Uncertainty often manifests itself in the form of intricate probability distributions, necessitating the generation of numerous potential outcomes or realizations to fully encapsulate the inherent unpredictability. However, when faced with decision-making and optimization under such uncertain conditions, it becomes imperative to distill this overwhelming number of scenarios down to a concise, yet highly representative subset of models. Our research delves into the sophisticated methods of identifying the most emblematic models from a plethora of potential realizations, especially when critical decision variables remain indeterminate beforehand. This work has been documented in Computers & Geosciences.

Innovative Closed-Loop Field Development in Uncertain Environments Utilizing Optimization with Sample Validation

Our groundbreaking research, detailed in a paper featured in the SPE Journal, introduces a transformative approach to closed-loop field development (CLFD) under uncertainty, employing a novel technique known as Optimization with Sample Validation (OSV). Witness the compelling visualizations of our findings here. You can also find my research showcase here at Stanford smart fileds website.

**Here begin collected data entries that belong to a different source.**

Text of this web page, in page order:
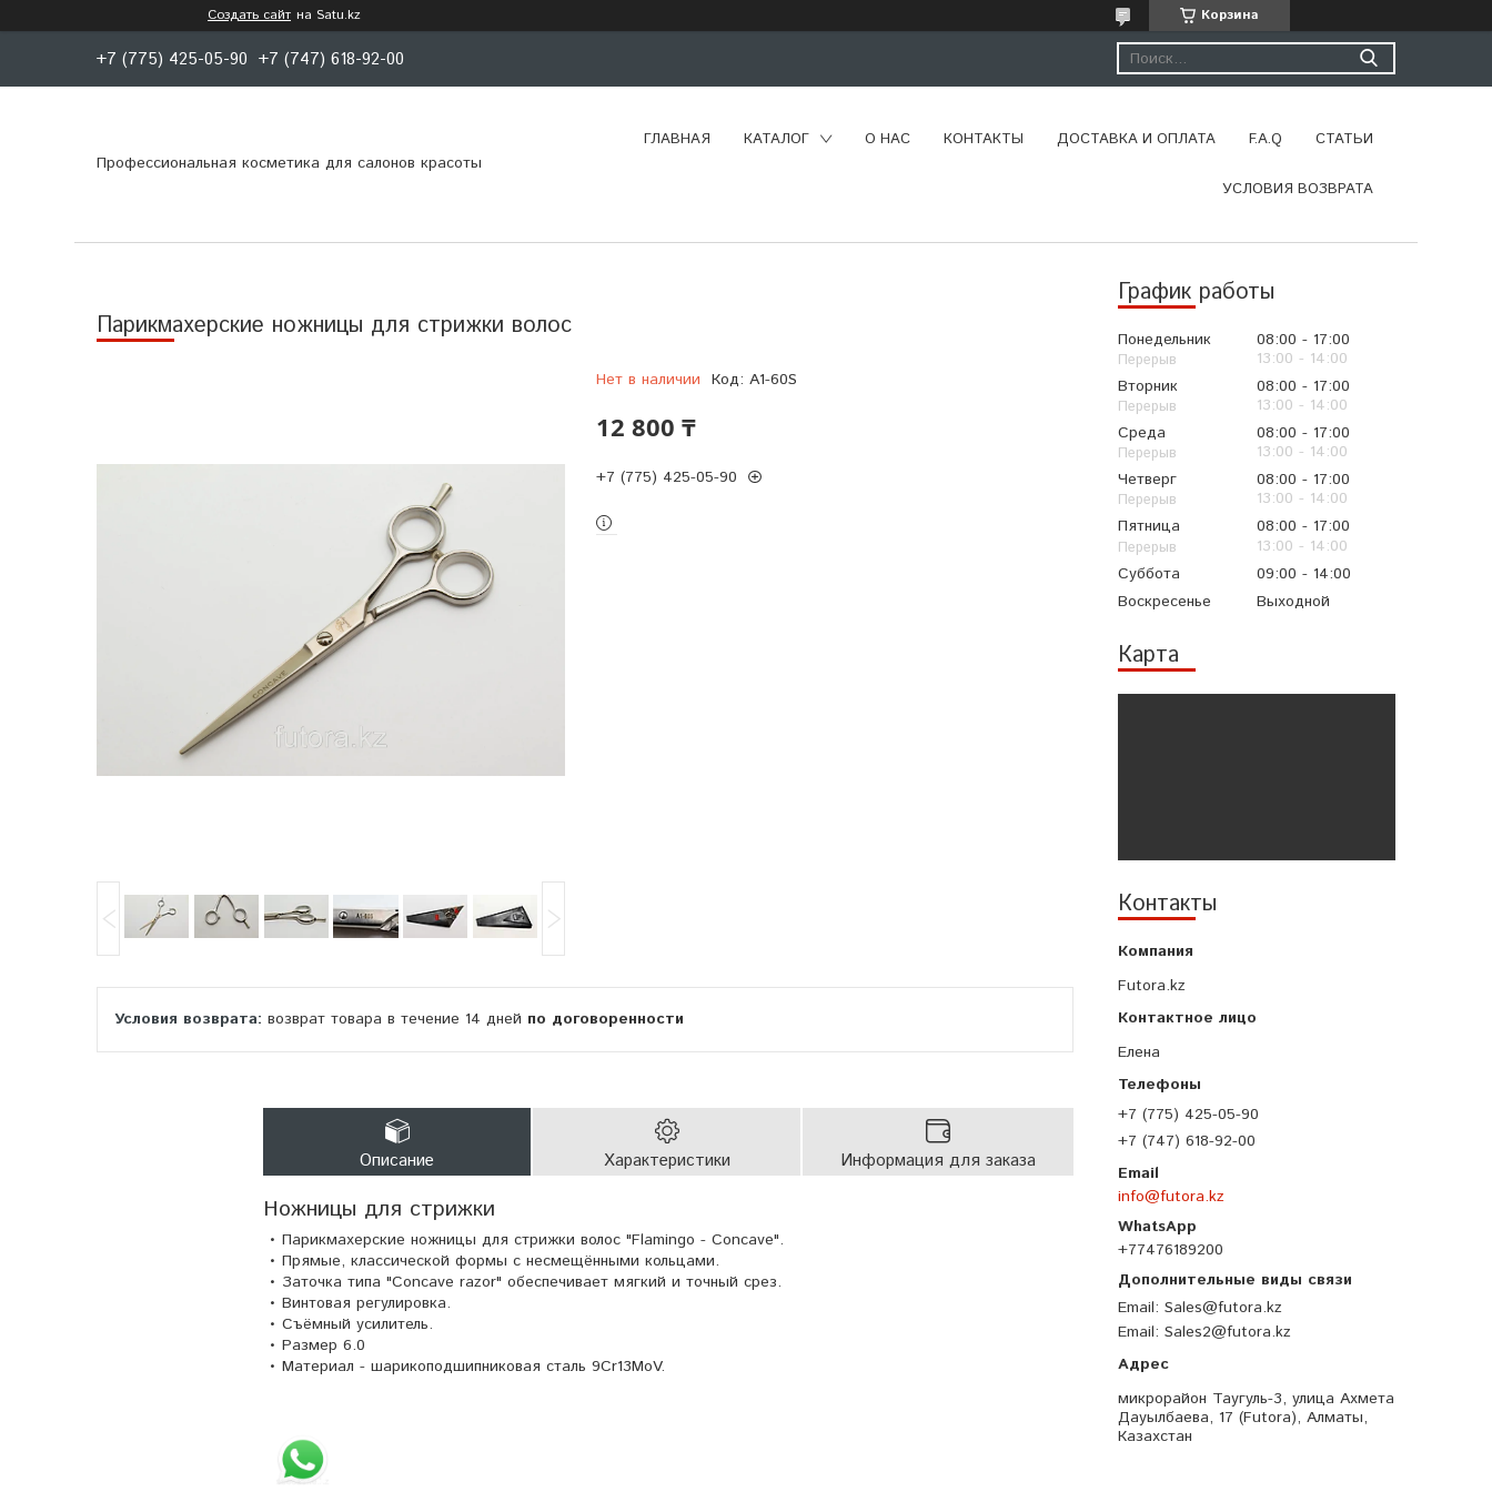
Создать сайт на Satu.kz Корзина
+7 (775) 425-05-90 +7 (747) 618-92-00
Профессиональная косметика для салонов красоты
ГЛАВНАЯ КАТАЛОГ О НАС КОНТАКТЫ ДОСТАВКА И ОПЛАТА F.A.Q СТАТЬИ
УСЛОВИЯ ВОЗВРАТА
График работы
Понедельник 08:00
17:00
13:00
14:00
Вторник
08:00
17:00
13:00
14:00
Среда
08:00
17:00
13:00
14:00
Четверг
08:00
17:00
13:00
14:00
Пятница
08:00
17:00
13:00
14:00
Суббота
09:00
14:00
Воскресенье
Выходной
Карта
Контакты
Futora.kz
Елена
+7 (775) 425-05-90
+7 (747) 618-92-00
info@futora.kz
+77476189200
Email Sales@futora.kz
Email Sales2@futora.kz
микрорайон Таугуль-3, улица Ахмета
Дауылбаева, 17 (Futora), Алматы,
Казахстан
Парикмахерские ножницы для стрижки волос
Нет в наличии Код: A1-60S
12 800 ₸
+7 (775) 425-05-90
возврат товара в течение 14 дней по договоренности
Описание Характеристики Информация для заказа
Ножницы для стрижки
• Парикмахерские ножницы для стрижки волос "Flamingo - Concave".
• Прямые, классической формы с несмещёнными кольцами.
• Заточка типа "Concave razor" обеспечивает мягкий и точный срез.
• Винтовая регулировка.
• Cъёмный усилитель.
• Размер 6.0
• Материал - шарикоподшипниковая сталь 9Cr13MoV.
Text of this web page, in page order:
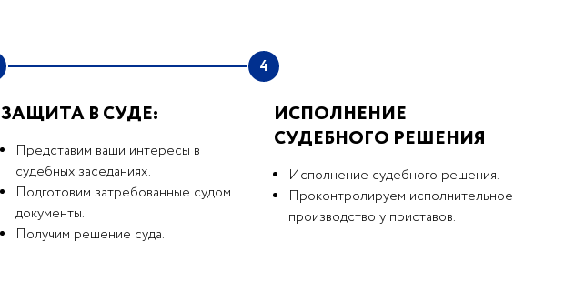
ЗАЩИТА В СУДЕ:
Представим ваши интересы в
судебных заседаниях.
Подготовим затребованные судом
документы.
Получим решение суда.
4
ИСПОЛНЕНИЕ
СУДЕБНОГО РЕШЕНИЯ
Исполнение судебного решения.
Проконтролируем исполнительное
производство у приставов.
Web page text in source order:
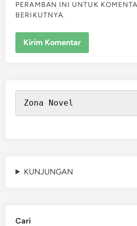
PERAMBAN INI UNTUK
BERIKUTNYA.
Zona Novel
KUNJUNGAN
Cari
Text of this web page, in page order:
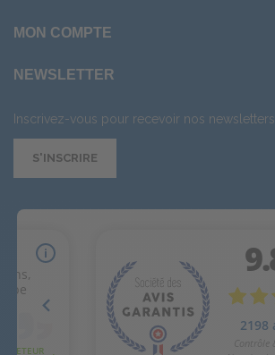
MON COMPTE
NEWSLETTER
Inscrivez-vous pour recevoir nos newsletters
S'INSCRIRE
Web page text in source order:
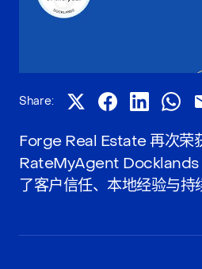
Share:
Forge Real Estate 再次荣
RateMyAgent Docklands
了客户信任、本地经验与持
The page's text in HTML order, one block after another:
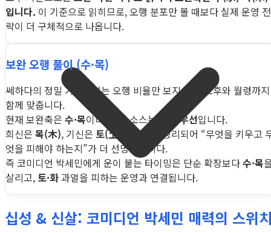
입니다. 이 기준으로 읽히므로, 오행 분포만 볼 때보다 실제 운영 전
략이 더 구체적으로 나옵니다.
보완 오행 풀이 (수·목)
쎄하다의 정밀 기준에서는 오행 비율만 보지 않고 조후와 월령까지
함께 맞춥니다.
현재 보완축은 수·목이며, 판단 소스는 조후 우선입니다.
희신은 목(木), 기신은 토(土)·화(火)
로 정리되어 “무엇을 키우고
엇을 피해야 하는지”가 더 선명해집니다.
즉 코미디언 박세민에게 운이 붙는 타이밍은 단순 확장보다수·목
살리고, 토·화과열을 피하는 운영과 연결됩니다.
십성 & 신살: 코미디언 박세민 매력의 스위
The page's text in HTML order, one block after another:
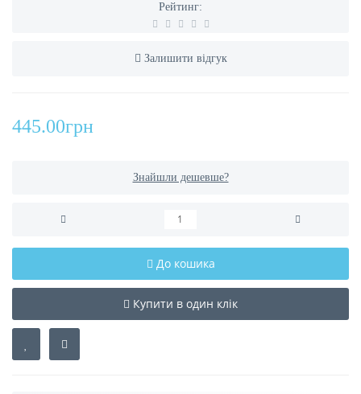
Рейтинг:
Залишити відгук
445.00грн
Знайшли дешевше?
До кошика
Купити в один клік
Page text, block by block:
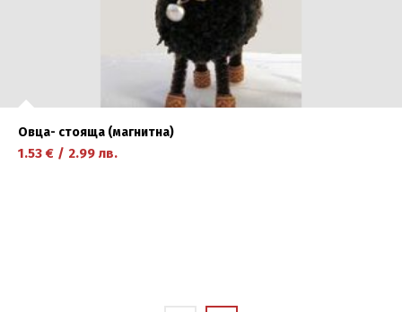
Овца- стояща (магнитна)
1.53 € / 2.99 лв.

Key Contributions from SPE 173219:

  • Establishment of a pioneering CLFD optimization framework.
  • Inception of Optimization with Sample Validation (OSV) for enhanced decision-making under uncertainty, applicable across numerous realizations derived from a probability distribution function.
  • Introduction of a systematic OSV procedure that adeptly ascertains the requisite number of realizations for comprehensive uncertainty optimization.
  • Demonstration of the robustness and efficiency of CLFD when integrated with OSV, proving instrumental for optimal decisions in hydrocarbon field development endeavors.
  • Empirical evidence indicating that simultaneous optimization of multiple wells markedly outperforms conventional, isolated well-by-well strategies. View the evolution of water saturation maps contrasting these methodologies.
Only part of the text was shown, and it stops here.